4. TRADICIONALISMO: seguir e defender crenças e costumes transmitidos por antecessores através do tempo, dando-lhes caráter doutrinário. Isto foi severamente censurado pelo Senhor Jesus, por exemplo: “Por que transgredis vós também o mandamento de Deus, por causa da vossa tradição? … invalidastes a palavra de Deus, por causa da vossa tradição. Hipócritas! Bem profetizou Isaías a vosso respeito, dizendo: Este povo honra-me com os lábios, mas o seu coração está longe de mim. E em vão me adoram, ensinando doutrinas que são preceitos de homens” (Mateus 15:3-9). As tradições apostólicas, transcritas no Novo Testamento, fazem parte do fundamento da nossa fé, mas há muitas outras que lhes têm sido acrescentadas aos poucos e consideradas erradamente como normas que devem ser estritamente obedecidas. O apóstolo Paulo preveniu: “… como estais voltando, outra vez, aos rudimentos fracos e pobres, aos quais, de novo, quereis ainda escravizar-vos? Guardais dias, e meses, e tempos, e anos” (Gálatas 4:9-10)… “Ninguém se faça árbitro contra vós outros, pretextando humildade… por que, como se vivêsseis no mundo, vos sujeitais a ordenanças: não manuseies isto, não proves aquilo, não toques aquiloutro, segundo os preceitos e doutrinas dos homens? Pois que todas estas coisas, com o uso, se destroem. Tais coisas, com efeito, têm aparência de sabedoria, como culto de si mesmo, e de falsa humildade, e de rigor ascético; todavia, não têm valor algum contra a sensualidade” (Colossenses 2:18-23)
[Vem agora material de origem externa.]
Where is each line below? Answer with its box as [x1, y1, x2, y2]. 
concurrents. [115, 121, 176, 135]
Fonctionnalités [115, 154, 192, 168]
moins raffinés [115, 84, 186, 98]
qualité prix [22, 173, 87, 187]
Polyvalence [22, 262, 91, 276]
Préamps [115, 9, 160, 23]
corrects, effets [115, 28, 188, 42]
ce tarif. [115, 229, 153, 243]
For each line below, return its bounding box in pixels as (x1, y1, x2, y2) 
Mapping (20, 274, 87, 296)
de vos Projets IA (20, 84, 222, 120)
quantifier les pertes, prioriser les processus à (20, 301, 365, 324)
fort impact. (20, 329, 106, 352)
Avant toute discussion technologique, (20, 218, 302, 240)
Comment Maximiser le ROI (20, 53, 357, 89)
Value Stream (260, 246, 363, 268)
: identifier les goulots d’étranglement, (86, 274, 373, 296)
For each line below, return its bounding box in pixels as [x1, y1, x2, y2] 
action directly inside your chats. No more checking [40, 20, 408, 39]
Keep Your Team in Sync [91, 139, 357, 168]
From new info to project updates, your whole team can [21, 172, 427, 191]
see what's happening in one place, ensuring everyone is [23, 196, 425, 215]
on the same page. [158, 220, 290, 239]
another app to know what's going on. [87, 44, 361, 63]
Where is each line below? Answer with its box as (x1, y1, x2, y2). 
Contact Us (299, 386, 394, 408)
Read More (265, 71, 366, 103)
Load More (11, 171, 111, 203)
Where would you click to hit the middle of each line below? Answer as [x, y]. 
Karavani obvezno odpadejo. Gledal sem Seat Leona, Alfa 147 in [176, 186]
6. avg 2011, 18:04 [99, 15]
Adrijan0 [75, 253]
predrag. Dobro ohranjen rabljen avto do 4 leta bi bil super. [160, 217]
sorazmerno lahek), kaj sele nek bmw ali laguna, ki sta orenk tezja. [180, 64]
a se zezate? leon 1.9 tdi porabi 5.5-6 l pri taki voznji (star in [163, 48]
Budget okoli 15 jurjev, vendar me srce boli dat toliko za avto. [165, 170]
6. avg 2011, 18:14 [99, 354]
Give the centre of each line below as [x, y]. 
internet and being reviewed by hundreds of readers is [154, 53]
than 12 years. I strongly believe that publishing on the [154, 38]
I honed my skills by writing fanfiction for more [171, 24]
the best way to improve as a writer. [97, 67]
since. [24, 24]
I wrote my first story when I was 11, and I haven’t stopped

Os crentes que praticam tais coisas são como os fariseus que “têm zelo por Deus, porém não com entendimento. Porquanto, desconhecendo a justiça de Deus e procurando estabelecer a sua própria, não se sujeitaram à que vem de Deus. Porque o fim da lei é Cristo, para justiça de todo aquele que crê” (Romanos 10:2-4). Paulo falava por experiência própria, pois em judaísmo ele se avantajava a muitos da sua idade, sendo extremamente zeloso nas tradições dos seus pais (Gálatas 1:14).
Mas tudo mudou quando Cristo Se revelou a ele, pois, como Paulo disse “Ele é a nossa paz, o qual… aboliu, na sua carne, a lei dos mandamentos na forma de ordenanças” (Efésios 2:14-15) e instruiu: “vós, irmãos, fostes chamados à liberdade; porém não useis da liberdade para dar ocasião à carne; sede, antes, servos uns dos outros, pelo amor. Porque toda a lei se cumpre em um só preceito, a saber: Amarás o teu próximo como a ti mesmo. Se vós, porém, vos mordeis e devorais uns aos outros, vede que não sejais mutuamente destruídos” (Gálatas 5:13-15).
Na Galácia, Paulo informa que “falsos irmãos se entremeteram com o fim de espreitar a nossa liberdade que temos em Cristo Jesus e reduzir-nos à escravidão; aos quais nem ainda por uma hora nos submetemos, para que a verdade do evangelho permanecesse entre vós” (Gálatas 2:4,5). Ele se referia especialmente a judeus que procuravam submeter os crentes à lei de Moisés, embora reconhecesse que “a lei é santa; e o mandamento, santo, e justo, e bom” (Romanos 7:12).
Devemos nos acautelar contra falsos irmãos que, em nossos dias, procuram submeter as igrejas à estrita obediência a alguma norma por eles prescrita, geralmente de particular elucidação, que não está explicitada na Palavra de Deus, e com isso perturbando a liberdade que temos em Cristo Jesus. Se não têm êxito nessa tentativa, eles arrastam atrás de si discípulos das igrejas locais para formar outras que se tornam antagônicas às primeiras.